Home | About | Sematext search-lucene.com search-hadoop.com
 Search Hadoop and all its subprojects:

Switch to Threaded View
Hadoop, mail # general - [DISCUSS] Hadoop Security Release off Yahoo! patchset


Copy link to this message
-
Re: [DISCUSS] Hadoop Security Release off Yahoo! patchset
Eric Baldeschwieler 2011-01-17, 23:29
Hi Stack,

I feel your pain.  We're running a 700 node HBASE cluster containing a HUGE collections of all web pages.  Both versions of append were started by engineers working at yahoo and we've put A LOT of investment into both.  I really, really want to see the append issue solved for HBASE!!  

My point is simply that we need to separate our concerns.  I would 300% support a community of folks building a 0.20 derived version of hadoop with append and we know that any new release post 0.20 will contain an append solution.  This branch is more backwards facing.  We are simply trying to share our last two years of 0.20 experience with the community, so that a) folks can use it if they find value in it, b) this work can be merged into future hadoop releases (that will have append).

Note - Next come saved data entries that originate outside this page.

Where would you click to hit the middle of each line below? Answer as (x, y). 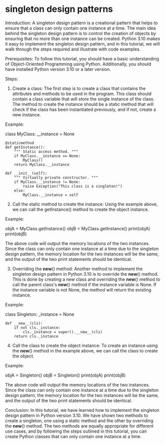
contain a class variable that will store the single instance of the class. (83, 99)
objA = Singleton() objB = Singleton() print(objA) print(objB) (65, 375)
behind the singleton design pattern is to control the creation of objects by (81, 33)
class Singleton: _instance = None (40, 314)
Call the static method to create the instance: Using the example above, (85, 204)
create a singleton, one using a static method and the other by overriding (79, 420)
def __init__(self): (26, 173)
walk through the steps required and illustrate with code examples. (73, 49)
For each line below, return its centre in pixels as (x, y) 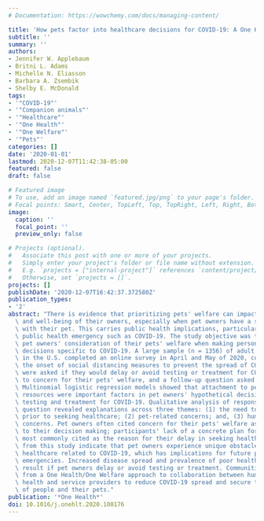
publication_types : (40, 300)
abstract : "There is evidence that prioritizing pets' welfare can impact (133, 314)
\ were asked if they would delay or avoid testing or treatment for (131, 373)
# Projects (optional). (47, 249)
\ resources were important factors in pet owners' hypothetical (125, 394)
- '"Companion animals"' (49, 110)
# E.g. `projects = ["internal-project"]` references (101, 270)
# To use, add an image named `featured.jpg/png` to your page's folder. (132, 198)
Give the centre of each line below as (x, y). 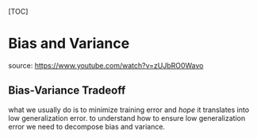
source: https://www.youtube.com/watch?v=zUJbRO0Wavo (106, 65)
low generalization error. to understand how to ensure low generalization (127, 118)
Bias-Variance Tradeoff (67, 91)
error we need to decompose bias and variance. (86, 126)
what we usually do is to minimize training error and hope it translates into (129, 110)
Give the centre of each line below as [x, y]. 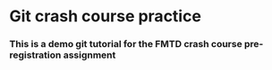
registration [35, 55]
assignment [89, 55]
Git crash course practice [105, 16]
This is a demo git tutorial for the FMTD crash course [126, 44]
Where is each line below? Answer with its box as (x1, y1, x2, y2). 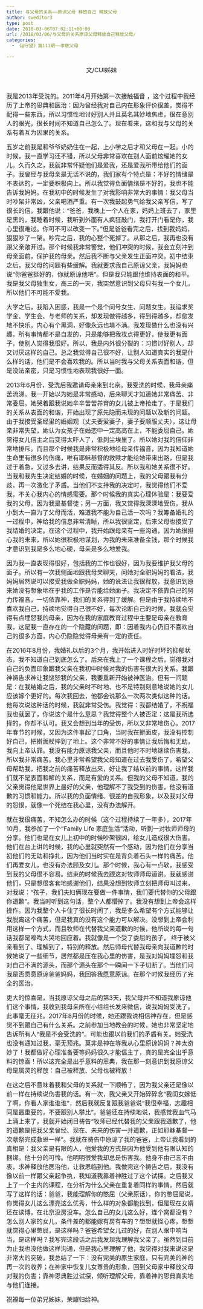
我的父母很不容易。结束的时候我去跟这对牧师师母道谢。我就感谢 (12, 870, 195, 878)
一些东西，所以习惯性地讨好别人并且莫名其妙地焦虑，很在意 (18, 110, 188, 118)
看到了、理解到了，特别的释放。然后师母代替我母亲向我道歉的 (12, 943, 188, 951)
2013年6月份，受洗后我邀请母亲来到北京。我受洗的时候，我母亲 (6, 380, 187, 389)
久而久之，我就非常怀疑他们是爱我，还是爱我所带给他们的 (18, 161, 182, 169)
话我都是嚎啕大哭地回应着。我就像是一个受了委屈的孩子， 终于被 (6, 934, 190, 942)
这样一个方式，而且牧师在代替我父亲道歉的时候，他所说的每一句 (12, 924, 195, 933)
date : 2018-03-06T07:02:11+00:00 (6, 25, 91, 32)
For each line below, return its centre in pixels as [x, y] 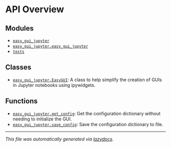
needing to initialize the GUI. [42, 119]
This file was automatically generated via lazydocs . [60, 139]
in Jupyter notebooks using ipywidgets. [54, 85]
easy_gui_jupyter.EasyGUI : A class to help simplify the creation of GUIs [87, 80]
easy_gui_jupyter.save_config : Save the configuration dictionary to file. [88, 124]
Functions [22, 101]
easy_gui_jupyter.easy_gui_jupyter [50, 46]
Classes [18, 67]
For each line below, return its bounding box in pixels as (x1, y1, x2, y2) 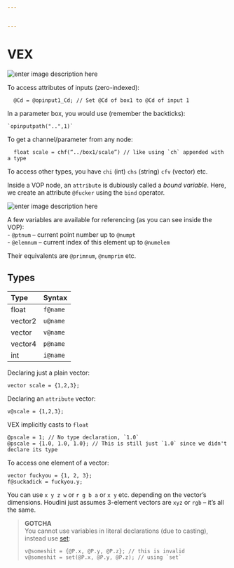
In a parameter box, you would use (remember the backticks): (7, 109, 186, 117)
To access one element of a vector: (7, 458, 109, 467)
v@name (43, 328, 65, 336)
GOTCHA (24, 519, 52, 527)
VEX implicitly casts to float (7, 420, 89, 429)
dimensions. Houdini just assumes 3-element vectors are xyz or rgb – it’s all (7, 498, 224, 506)
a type (7, 155, 27, 162)
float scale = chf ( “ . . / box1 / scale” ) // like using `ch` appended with (13, 148, 224, 155)
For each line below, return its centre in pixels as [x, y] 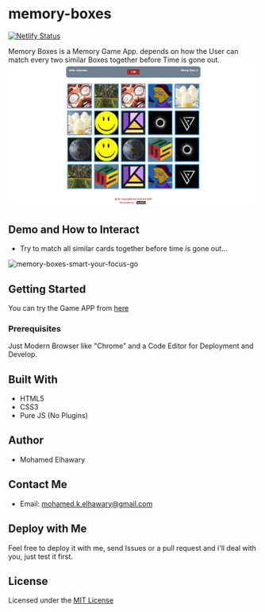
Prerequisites [35, 328]
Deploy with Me [48, 529]
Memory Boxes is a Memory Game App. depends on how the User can [124, 51]
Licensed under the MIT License [61, 600]
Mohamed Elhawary [52, 459]
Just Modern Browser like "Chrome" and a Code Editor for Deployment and [131, 346]
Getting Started [47, 289]
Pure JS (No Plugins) [54, 416]

We want to share what we have tested, since we believe that the testing is a good chunk of our contribution.

Thanks,

E14

On Jan 16, 2011, at 2:57 PM, Stack wrote:

> On Fri, Jan 14, 2011 at 10:25 AM, Eric Baldeschwieler
> <[EMAIL PROTECTED]> wrote:
>> 2) append is hard. It is so hard we rewrote the entire write pipeline (5 person-years work) in trunk after giving up on the codeline you are suggesting we merge in. That work is what distinguishes all post 20 releases from 20 releases in my mind. I dont trust the 20 append code line. We've been hurt badly by it.  We did the rewrite only after losing a bunch of production data a bunch of times with the previous code line.  I think the various 20 append patch lines may be fine for specialized hbase clusters, but they doesn't have the rigor behind them to bet your business in them.
>>
>
> Eric:
>
> A few comments on the above:
>
> + Append has had a bunch of work done on it since the Y! dataloss of a
> few years ago on an ancestor of the branch-0.20-append codebase (IIRC
> the issue you refer to in particular -- the 'dataloss' because
> partially written blocks were done up in tmp dirs, and on cluster
> restart, tmp data was cleared -- has been fixed in
> branch-0.20.append).
> + You may not trust 0.20-append (or its close cousin over in CDH) but
> a bunch of HBasers do. On the one hand, we have little choice.  Until
> the *new* append becomes available in a stable Hadoop the HBase
> project has had to sustain itself (What you think?, 3-6 months before
> we see 0.22?  HBase project can't hold its breath that long).  On
> other hand, the branch-0.20-append work has been carried out by lads
> (and lasses!) who know their HDFS.  Its true that it will not have
> been tested with Y! rigor but near-derivatives -- CDH or the FB
> branches -- already do HDFS-200-based append in production.
>
> St.Ack
> P.S. Don't get me wrong.  HBase is looking forward to *new* append.
> We just need something to suck on meantime.